What you are asked to do => Leaving the images out, output each entry below exactly.

(Stored items)
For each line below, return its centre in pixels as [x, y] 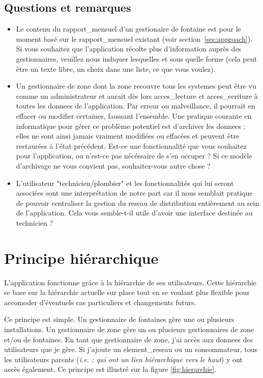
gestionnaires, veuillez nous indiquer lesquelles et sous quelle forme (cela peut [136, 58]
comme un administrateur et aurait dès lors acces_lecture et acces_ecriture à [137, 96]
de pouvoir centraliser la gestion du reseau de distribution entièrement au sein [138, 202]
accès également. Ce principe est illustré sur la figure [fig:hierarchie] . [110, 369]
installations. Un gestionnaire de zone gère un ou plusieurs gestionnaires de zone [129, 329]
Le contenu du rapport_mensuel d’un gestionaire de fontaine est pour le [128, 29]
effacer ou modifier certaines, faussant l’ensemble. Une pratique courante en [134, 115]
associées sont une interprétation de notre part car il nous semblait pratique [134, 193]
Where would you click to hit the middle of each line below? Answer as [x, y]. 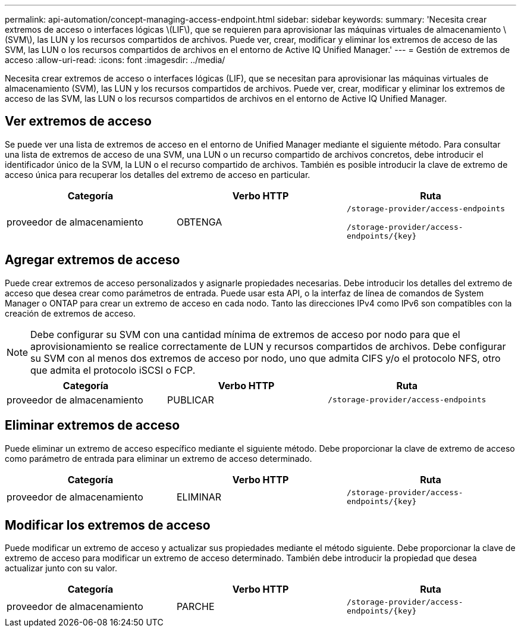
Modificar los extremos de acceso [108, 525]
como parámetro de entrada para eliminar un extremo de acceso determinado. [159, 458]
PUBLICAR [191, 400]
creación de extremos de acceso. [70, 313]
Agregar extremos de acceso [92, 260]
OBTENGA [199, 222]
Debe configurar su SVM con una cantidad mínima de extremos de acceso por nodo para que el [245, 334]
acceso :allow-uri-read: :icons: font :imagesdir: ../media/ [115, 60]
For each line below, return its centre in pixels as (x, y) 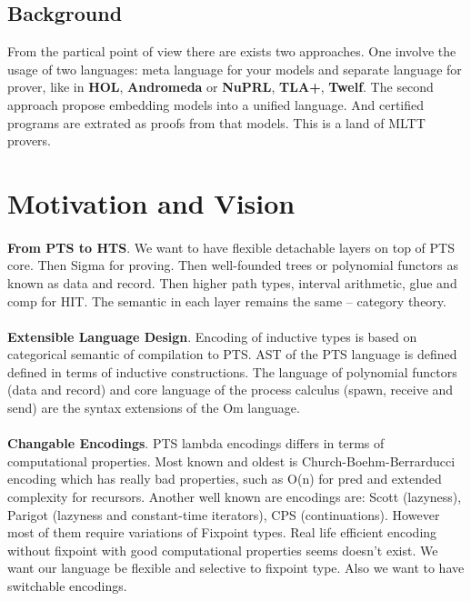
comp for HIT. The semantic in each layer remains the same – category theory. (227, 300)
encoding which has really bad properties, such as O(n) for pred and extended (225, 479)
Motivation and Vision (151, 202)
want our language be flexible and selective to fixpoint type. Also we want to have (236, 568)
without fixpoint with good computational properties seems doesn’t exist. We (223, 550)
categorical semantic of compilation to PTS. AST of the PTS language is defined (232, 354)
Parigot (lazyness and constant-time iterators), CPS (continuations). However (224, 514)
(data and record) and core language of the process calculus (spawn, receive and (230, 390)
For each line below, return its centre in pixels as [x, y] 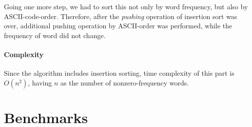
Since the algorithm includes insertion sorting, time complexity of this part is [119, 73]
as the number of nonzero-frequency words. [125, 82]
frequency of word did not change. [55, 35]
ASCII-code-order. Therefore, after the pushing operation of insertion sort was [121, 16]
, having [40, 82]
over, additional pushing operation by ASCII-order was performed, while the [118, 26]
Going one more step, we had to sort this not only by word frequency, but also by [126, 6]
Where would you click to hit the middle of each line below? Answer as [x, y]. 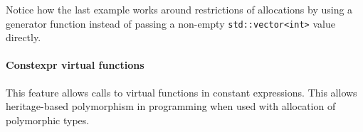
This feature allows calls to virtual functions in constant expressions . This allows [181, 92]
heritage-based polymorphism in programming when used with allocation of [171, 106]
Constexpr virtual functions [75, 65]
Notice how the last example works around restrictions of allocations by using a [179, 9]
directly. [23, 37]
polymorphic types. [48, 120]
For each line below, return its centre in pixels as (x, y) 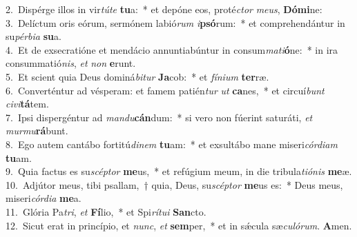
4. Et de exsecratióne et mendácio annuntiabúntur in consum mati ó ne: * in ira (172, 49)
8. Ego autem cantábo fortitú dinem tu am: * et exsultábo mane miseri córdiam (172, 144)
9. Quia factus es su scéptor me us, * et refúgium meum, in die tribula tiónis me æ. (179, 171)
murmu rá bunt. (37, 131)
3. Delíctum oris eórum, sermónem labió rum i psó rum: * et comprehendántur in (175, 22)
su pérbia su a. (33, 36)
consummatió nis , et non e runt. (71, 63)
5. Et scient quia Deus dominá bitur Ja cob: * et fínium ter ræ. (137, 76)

Result of this exercise =>
For each line below, return its centre in pixels as [x, y] 
gestionnaires, veuillez nous indiquer lesquelles et sous quelle forme (cela peut [136, 58]
comme un administrateur et aurait dès lors acces_lecture et acces_ecriture à [137, 96]
de pouvoir centraliser la gestion du reseau de distribution entièrement au sein [138, 202]
accès également. Ce principe est illustré sur la figure [fig:hierarchie] . [110, 369]
installations. Un gestionnaire de zone gère un ou plusieurs gestionnaires de zone [129, 329]
Le contenu du rapport_mensuel d’un gestionaire de fontaine est pour le [128, 29]
effacer ou modifier certaines, faussant l’ensemble. Une pratique courante en [134, 115]
associées sont une interprétation de notre part car il nous semblait pratique [134, 193]
Where would you click to hit the middle of each line below? Answer as [x, y]. 
Modificar los extremos de acceso [108, 525]
como parámetro de entrada para eliminar un extremo de acceso determinado. [159, 458]
PUBLICAR [191, 400]
creación de extremos de acceso. [70, 313]
Agregar extremos de acceso [92, 260]
OBTENGA [199, 222]
Debe configurar su SVM con una cantidad mínima de extremos de acceso por nodo para que el [245, 334]
acceso :allow-uri-read: :icons: font :imagesdir: ../media/ [115, 60]
For each line below, return its centre in pixels as (x, y) 
comp for HIT. The semantic in each layer remains the same – category theory. (227, 300)
encoding which has really bad properties, such as O(n) for pred and extended (225, 479)
Motivation and Vision (151, 202)
want our language be flexible and selective to fixpoint type. Also we want to have (236, 568)
without fixpoint with good computational properties seems doesn’t exist. We (223, 550)
categorical semantic of compilation to PTS. AST of the PTS language is defined (232, 354)
Parigot (lazyness and constant-time iterators), CPS (continuations). However (224, 514)
(data and record) and core language of the process calculus (spawn, receive and (230, 390)
For each line below, return its centre in pixels as [x, y] 
Since the algorithm includes insertion sorting, time complexity of this part is [119, 73]
as the number of nonzero-frequency words. [125, 82]
frequency of word did not change. [55, 35]
ASCII-code-order. Therefore, after the pushing operation of insertion sort was [121, 16]
, having [40, 82]
over, additional pushing operation by ASCII-order was performed, while the [118, 26]
Going one more step, we had to sort this not only by word frequency, but also by [126, 6]
Where would you click to hit the middle of each line below? Answer as [x, y]. 
This feature allows calls to virtual functions in constant expressions . This allows [181, 92]
heritage-based polymorphism in programming when used with allocation of [171, 106]
Constexpr virtual functions [75, 65]
Notice how the last example works around restrictions of allocations by using a [179, 9]
directly. [23, 37]
polymorphic types. [48, 120]
For each line below, return its centre in pixels as (x, y) 
4. Et de exsecratióne et mendácio annuntiabúntur in consum mati ó ne: * in ira (172, 49)
8. Ego autem cantábo fortitú dinem tu am: * et exsultábo mane miseri córdiam (172, 144)
9. Quia factus es su scéptor me us, * et refúgium meum, in die tribula tiónis me æ. (179, 171)
murmu rá bunt. (37, 131)
3. Delíctum oris eórum, sermónem labió rum i psó rum: * et comprehendántur in (175, 22)
su pérbia su a. (33, 36)
consummatió nis , et non e runt. (71, 63)
5. Et scient quia Deus dominá bitur Ja cob: * et fínium ter ræ. (137, 76)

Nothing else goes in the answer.